To crawl search engine result pages (SERPs) you can run either single process or create a task. SERPs collection service extracts a list of organic results, news, images and more. Specify advanced configuration parameters such as country or languages to customize output SERP data.

The following search engines are supported:

Google Web Google Images
Google News Google Shopping
Bing DuckDuckGo
Baidu Yandex

Search parameters

Create an SERP Extractor Task.

curl --request POST \
        --url https://api.dataflowkit.com/v1/extract?api_key=YOUR_API_KEY \
        -H 'Content-Type: application/json' \
        -d '{
    "name": "google",
    "request": {
        "url": "https://www.google.com/search?q=dataflow+kit&lr=lang_de&gl=at",
        "proxy": "country-at",
        "type": "chrome"
    },
    "fields": [
        {
            "name": "selector1",
            "selector": ".r>a:first-of-type",
            "attrs": [
                "href",
                "text"
            ],
            "type": 2,
            "filters": [
                {
                    "name": "trim"
                }
            ]
        }
    ],
    "paginator": {
        "nextPageSelector": ".b.navend:last-child a",
        "pageNum": 3
    },
    "format": "csv"
}'
Parameter Description Notes
name Collection name required
url url holds the link to a Search Engine to use, and other optional parameters like languages or country. required.

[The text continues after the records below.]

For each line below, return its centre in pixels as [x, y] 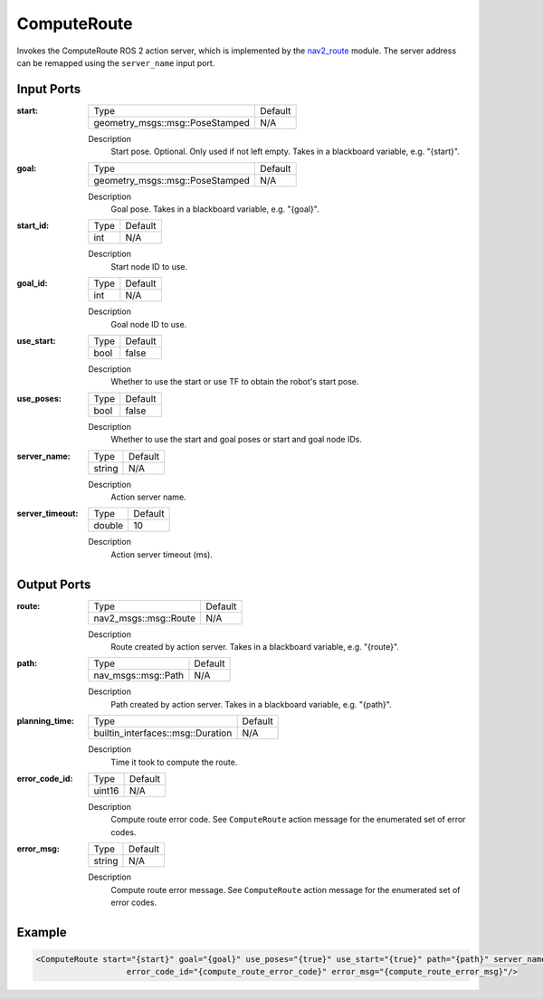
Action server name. [148, 497]
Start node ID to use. [149, 266]
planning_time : [45, 721]
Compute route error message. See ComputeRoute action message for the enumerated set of [286, 890]
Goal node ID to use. [149, 324]
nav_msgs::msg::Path [139, 676]
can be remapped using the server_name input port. [116, 62]
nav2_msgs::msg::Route [145, 618]
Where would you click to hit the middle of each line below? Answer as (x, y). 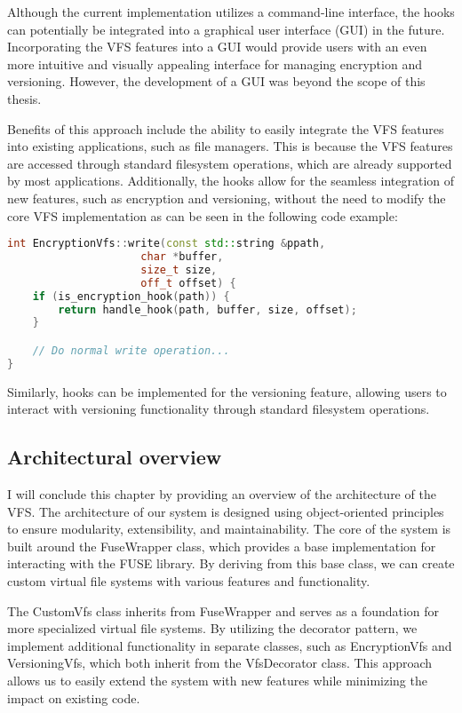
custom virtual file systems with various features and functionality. (189, 581)
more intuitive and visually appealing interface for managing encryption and (215, 63)
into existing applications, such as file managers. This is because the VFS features (230, 146)
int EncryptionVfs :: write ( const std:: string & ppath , (167, 244)
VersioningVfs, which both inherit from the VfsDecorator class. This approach (220, 663)
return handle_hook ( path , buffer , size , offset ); (207, 309)
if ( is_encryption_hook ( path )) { (131, 296)
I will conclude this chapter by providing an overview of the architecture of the (222, 494)
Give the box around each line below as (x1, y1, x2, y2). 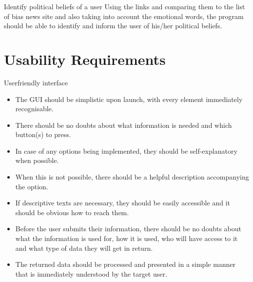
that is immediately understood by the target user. (15, 268, 167, 279)
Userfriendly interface (4, 77, 68, 87)
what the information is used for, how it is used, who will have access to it (15, 233, 238, 243)
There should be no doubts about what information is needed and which (15, 120, 232, 130)
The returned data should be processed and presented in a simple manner (15, 259, 236, 269)
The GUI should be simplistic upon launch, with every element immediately (15, 94, 243, 104)
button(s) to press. (15, 129, 71, 140)
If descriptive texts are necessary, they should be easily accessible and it (15, 198, 230, 208)

See URL GET parameters description below.

URL GET parameters

q Parameter defines encoded search term. You can use anything that you would use in a regular Search engines search. (e.g. for Google, link:dataflowkit.com, site:twitter.com Bratislava, inurl:view/view.shtml, etc.) See The Complete List of 42 Advanced Google Search Operators q parameter is used by google, Bing, DuckDuckGo. text is used as query holder by Yandex SE. Chineese Baidu uses wd for this purpose.
tbm tbm is a special Google parameter used to differentiate between search types - tbm=isch - Google Images, - tbm=nws - Google News, - tbm=shop - Google Shopping
lr Restricts the search to documents written in a particular languages. Google uses lang_{two-letter lang code} to specify languages and | as a delimiter. (e.g., lang_sk|lang_de will only search Slovak and German pages). See the full list of possible values for Google. For Bing specify setLang=en parameter. In Yandex use lang=ca parameter
gl Specify the country to search from. It's a two-letter country code. (e.g., sk for Slovakia, or us for the United States). For Google see the Country Codes page for a list of valid values. For Bing cc=at parameter is used.
Parameter Description Notes
proxy Select country to locate proxy to pass requests through to target web sites. NOTE: You Always have to use proxy when requesting SERPs Use country-{two-letter lang code} to locate proxy in specified country or country-any for random proxy. (e.g., country-us will pass all requests to US proxy; country-any will pass proxified requests to random country;).
fields Set of definite CSS selectors (patterns) used to gather data from Search Engine Result Pages. Payloads for collecting search results (SERP data) from the most popular Search Engines are available. These payloads are fully customizable.
pageNum Specify number of pages to crawl. Defaults to 1
format Select format of output data. Possible Values are CSV, JSON(L), XML

Results

Extracted data is returned in CSV, JSON, JSON(Lines) or XML format.